Thursday, December 22, 2016

Foods to Fuel for Any Situation

As health professionals, we are often asked, “What is the number one food I should eat for my health?” If only it were that easy! Our answer varies depending on a number of factors, including lifestyle, individual preferences and setting. Take a look at our food recommendations for common situations below.

Pump up pre-workout. A light snack with water is the best way to fuel your workout without weighing you down. Yogurt with a few whole grain crackers, or pretzels with hummus before your workout will curb your hunger and help power you through.
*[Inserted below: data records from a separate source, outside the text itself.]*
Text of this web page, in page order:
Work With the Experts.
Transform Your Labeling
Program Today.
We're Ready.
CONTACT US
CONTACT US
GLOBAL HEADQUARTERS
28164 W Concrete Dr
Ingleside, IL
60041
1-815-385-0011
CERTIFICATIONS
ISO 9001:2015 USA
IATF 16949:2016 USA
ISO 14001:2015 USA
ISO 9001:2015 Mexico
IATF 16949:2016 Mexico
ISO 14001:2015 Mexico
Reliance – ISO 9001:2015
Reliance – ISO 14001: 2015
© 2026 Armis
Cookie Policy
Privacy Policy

If you snack less than an hour before exercise, choose a quick digesting carbohydrate, such as a piece of fruit for a boost of energy.

Hitting the road. Opt for a meal that travels well and will sustain your hunger. Bringing food ensures you don’t need to spend money on processed items in a pinch. Pack a whole-wheat peanut butter and jelly sandwich with a banana, a hummus and veggie wrap, or dried fruit with nuts or dried edamame to snack on -- and don’t forget your water bottle.
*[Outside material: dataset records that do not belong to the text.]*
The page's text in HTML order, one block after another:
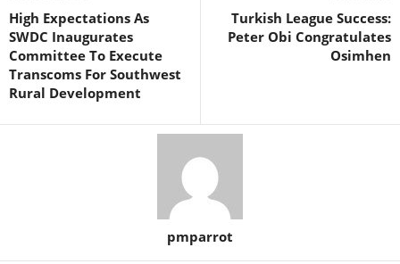
High Expectations As
SWDC Inaugurates
Committee To Execute
Transcoms For Southwest
Rural Development
Turkish League Success:
Peter Obi Congratulates
Osimhen
pmparrot
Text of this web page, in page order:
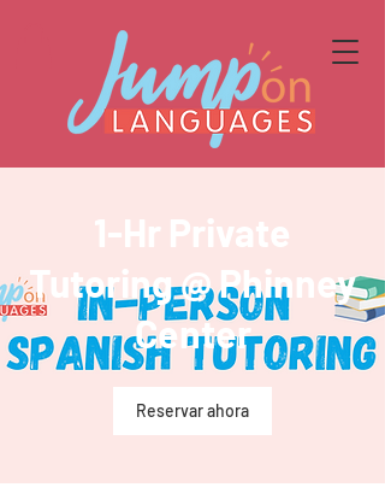
1-Hr Private
Tutoring @ Phinney
Center
Reservar ahora
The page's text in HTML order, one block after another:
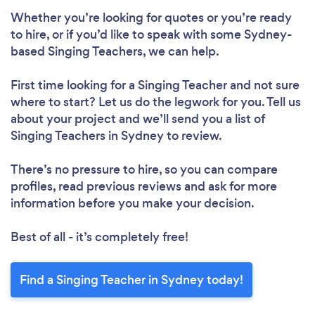
Whether you’re looking for quotes or you’re ready
to hire, or if you’d like to speak with some Sydney-
based Singing Teachers, we can help.
First time looking for a Singing Teacherand not sure
where to start? Let us do the legwork for you. Tell us
about your project and we’ll send you a list of
Singing Teachers in Sydney to review.
There’s no pressure to hire, so you can compare
profiles, read previous reviews and ask for more
information before you make your decision.
Best of all - it’s completely free!
Find a Singing Teacher in Sydney today!
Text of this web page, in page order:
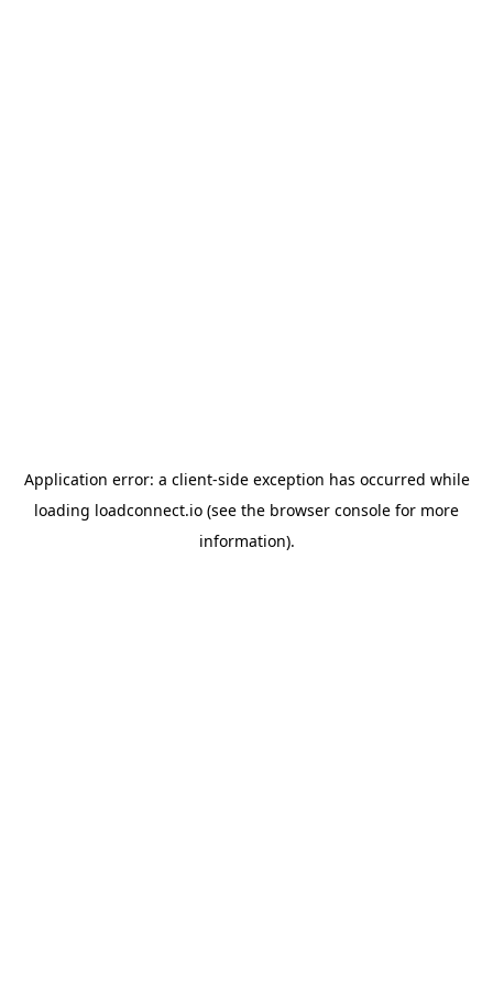
Application error: a client-side exception has occurred while
loading loadconnect.io (see the browser console for more
information).

Battling the sniffles. When you sense a cold coming on, some of the best foods to include are warm liquids and garlic. Liquids help to line mucus to ease and diminish a dry cough and keep you hydrated. Garlic has disease-fighting agents to help boost your immune system. A soup with garlic or onions will do the trick.


Dreaming of sleep. A grumbling stomach is sure to keep you up at night; so don’t ignore those hunger pangs before bed. A light snack will keep hunger at bay without disrupting your sleep. Combine carbohydrates and protein to create a snooze-worthy snack. Carbohydrates increase serotonin levels and protein contains tryptophan-two hormones that promote better sleep. Greek yogurt with sliced banana, crackers with cottage cheese, whole grain cereal with skim milk, and turkey on whole wheat bread are all great bedtime snacks.

Speaking out loud.
A high protein, low-fat meal is the way to sustain your stamina and keep nerves under control when speaking to a crowd. The power of protein from fish, chicken or beef paired with veggies or whole-grains will enhance concentration and keep you alert.

The Bottom Line: Certain foods can improve your body’s performance during various activities. Overall, stay healthy and ready for any situation by consuming a balanced diet with a variety of colors and food groups.